Task inputs:
_ _ _
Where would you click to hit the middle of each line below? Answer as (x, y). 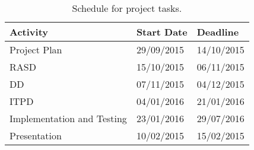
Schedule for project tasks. (127, 8)
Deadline (218, 32)
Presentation (36, 135)
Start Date (162, 32)
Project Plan (36, 50)
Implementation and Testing (68, 118)
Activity (29, 32)
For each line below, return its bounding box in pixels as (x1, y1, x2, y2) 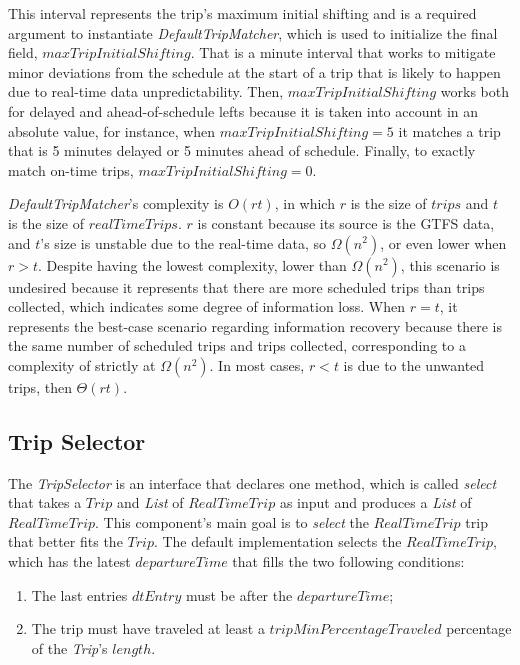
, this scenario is (400, 254, 500, 275)
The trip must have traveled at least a (31, 618, 265, 639)
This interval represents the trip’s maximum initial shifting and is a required (8, 3, 477, 23)
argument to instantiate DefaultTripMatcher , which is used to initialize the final (8, 22, 498, 43)
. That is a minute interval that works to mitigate (190, 42, 496, 63)
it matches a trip (398, 120, 501, 141)
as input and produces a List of (279, 492, 472, 513)
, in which (274, 193, 335, 214)
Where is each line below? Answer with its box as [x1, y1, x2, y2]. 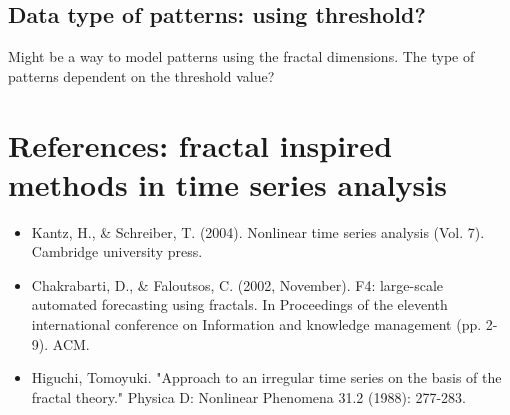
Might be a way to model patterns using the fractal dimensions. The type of [8, 46, 475, 67]
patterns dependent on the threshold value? [8, 65, 275, 86]
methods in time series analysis [8, 163, 447, 204]
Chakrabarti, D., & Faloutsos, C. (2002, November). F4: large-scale [31, 274, 444, 295]
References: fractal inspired [8, 124, 393, 165]
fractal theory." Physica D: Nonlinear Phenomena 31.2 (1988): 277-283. [31, 386, 467, 407]
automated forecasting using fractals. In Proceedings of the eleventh [31, 294, 448, 315]
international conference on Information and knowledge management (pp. [31, 314, 482, 335]
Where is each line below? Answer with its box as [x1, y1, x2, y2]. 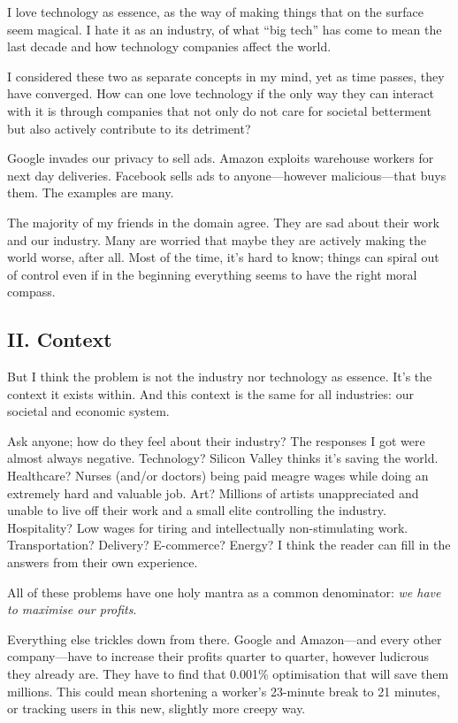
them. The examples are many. [7, 183, 174, 202]
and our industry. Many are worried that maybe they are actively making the [7, 230, 427, 249]
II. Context [7, 326, 112, 353]
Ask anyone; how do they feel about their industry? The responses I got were [7, 431, 425, 450]
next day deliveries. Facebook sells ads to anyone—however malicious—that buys [7, 165, 447, 184]
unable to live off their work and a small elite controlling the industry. [7, 501, 386, 519]
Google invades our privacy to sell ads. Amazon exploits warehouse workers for [7, 149, 434, 167]
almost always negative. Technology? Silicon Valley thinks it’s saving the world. [7, 449, 439, 467]
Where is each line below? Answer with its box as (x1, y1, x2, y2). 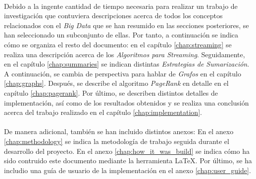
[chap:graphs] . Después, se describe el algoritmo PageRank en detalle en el (4, 78, 229, 88)
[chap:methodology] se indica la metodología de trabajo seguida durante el (4, 136, 229, 146)
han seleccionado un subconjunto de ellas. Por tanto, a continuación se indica (4, 30, 239, 40)
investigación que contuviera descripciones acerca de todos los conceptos (4, 10, 223, 21)
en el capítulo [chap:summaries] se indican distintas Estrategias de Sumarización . (4, 59, 250, 69)
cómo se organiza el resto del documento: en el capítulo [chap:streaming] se (4, 39, 232, 49)
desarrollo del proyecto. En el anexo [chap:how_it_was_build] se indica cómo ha (4, 145, 250, 156)
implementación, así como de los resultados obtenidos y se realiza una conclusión (4, 97, 249, 107)
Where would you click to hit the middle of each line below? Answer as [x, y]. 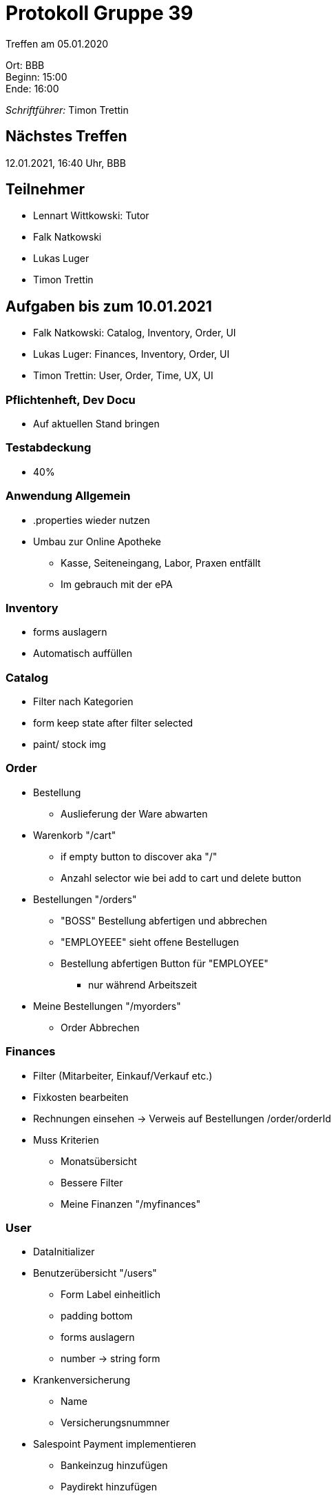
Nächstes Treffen [66, 136]
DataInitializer [64, 1252]
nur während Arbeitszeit [143, 984]
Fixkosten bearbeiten [81, 1097]
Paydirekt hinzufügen [109, 1487]
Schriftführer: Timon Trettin [67, 110]
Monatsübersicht [99, 1161]
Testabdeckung [49, 448]
_ _ _
Task details:
Set out exactly, and only, the lines between the first line of the listing and the line containing "This interval represents", counting both, while leaving every picture out.

Reply:
Where would you click to hit the middle of each line below? Answer as (x, y). 
Schedule for project tasks. (127, 8)
Deadline (218, 32)
Presentation (36, 135)
Start Date (162, 32)
Project Plan (36, 50)
Implementation and Testing (68, 118)
Activity (29, 32)
For each line below, return its bounding box in pixels as (x1, y1, x2, y2) 
, this scenario is (400, 254, 500, 275)
The trip must have traveled at least a (31, 618, 265, 639)
This interval represents the trip’s maximum initial shifting and is a required (8, 3, 477, 23)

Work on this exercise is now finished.